After additional experiments, they determined that the binding of ATP triggers a shape change in the mutasome that allows the complex to bind DNA.
“The RIVER grant is currently enabling us to do cryo-electron microscopy on this protein to look at the various states of activated and deactivated forms,” said Goodman. “We can study somatic hypermutations in immunoglobulin genes in humans and hypermutations in bacteria with complete freedom. We don’t have to worry about justifying this and justifying that – we can just do it.“
Goodman started his career as an electrical engineer, and he approached Maurice Bessman, Ph.D., to learn how to measure ATP hydrolysis for his graduate engineering thesis work. Bessman noted that, as typical of what he called his gregarious and inquisitive nature, Goodman interacted with Bessman’s graduate students and showed interest in the biochemistry of spontaneous mutations. Upon graduation from the engineering program, Goodman was offered a job at Bell Labs.
“Recognizing his rare talents as a trained physicist with an interest in biological problems, I offered him a postdoctoral position, which he accepted,” Bessman recalled. “Over the years, we have maintained a strong personal relationship. And more than once he has reminded me that I owe him a good deal of money for dissuading him from taking a lucrative job at Bell Labs.”
During his career, Goodman has mentored 39 graduate students and 18 postdoctoral research associates who are now independent scientists, such as Linda Chelico, Ph.D.
“Myron lets people find their own limits,” said Chelico. “He provided a great environment with all the equipment and money and support and just let us go free.

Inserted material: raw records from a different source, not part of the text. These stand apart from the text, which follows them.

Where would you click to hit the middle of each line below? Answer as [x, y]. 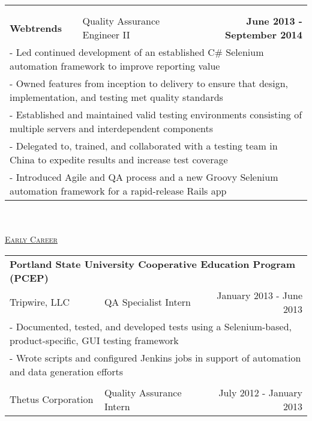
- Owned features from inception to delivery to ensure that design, [149, 83]
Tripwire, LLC [40, 302]
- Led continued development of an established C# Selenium [137, 52]
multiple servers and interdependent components [112, 128]
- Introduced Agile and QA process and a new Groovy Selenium [144, 177]
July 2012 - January [260, 392]
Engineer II [106, 35]
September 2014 [264, 35]
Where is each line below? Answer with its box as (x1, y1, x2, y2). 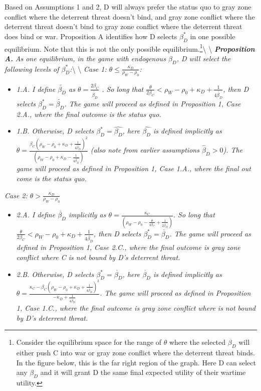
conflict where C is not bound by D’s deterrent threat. (16, 252, 180, 263)
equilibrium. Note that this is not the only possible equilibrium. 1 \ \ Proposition (5, 42, 255, 54)
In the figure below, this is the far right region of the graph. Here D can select (16, 357, 256, 367)
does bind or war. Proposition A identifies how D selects (5, 31, 177, 41)
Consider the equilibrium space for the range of (16, 337, 162, 347)
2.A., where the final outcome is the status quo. (16, 108, 161, 119)
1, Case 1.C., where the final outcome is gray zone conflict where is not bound (16, 303, 255, 313)
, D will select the (176, 53, 231, 63)
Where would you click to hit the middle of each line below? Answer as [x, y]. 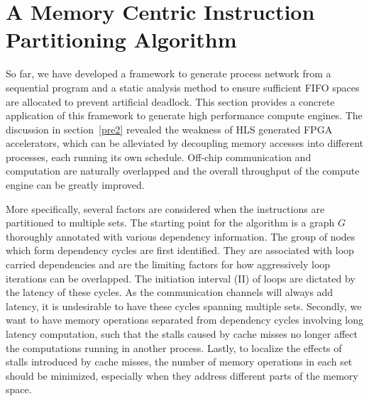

But when we had a good project going, he was on us like a hawk. Sometimes it was too much when I was in the middle of it, but in the end, I saw how much he cared to develop the project, and it helped me learn how to do this for myself over the years.”
Chelico also noted that Goodman follows the data.
“We would have an idea, start a project, and if the data was telling us something else, we would just stop, consider it, and start again with a new hypothesis,” she explained.
Another former trainee, Katharina Schlacher, Ph.D., said, “There are so many lessons, take-aways, morals, that I have learned from him and continue to do so. But the one phrase that I keep on coming back to most when talking to my trainees is ‘the data are the data.’ I think this simple point is often discarded to fit the dogmas of the field or other hypotheses but just so important to enable true discovery, which is finding the unexpected.”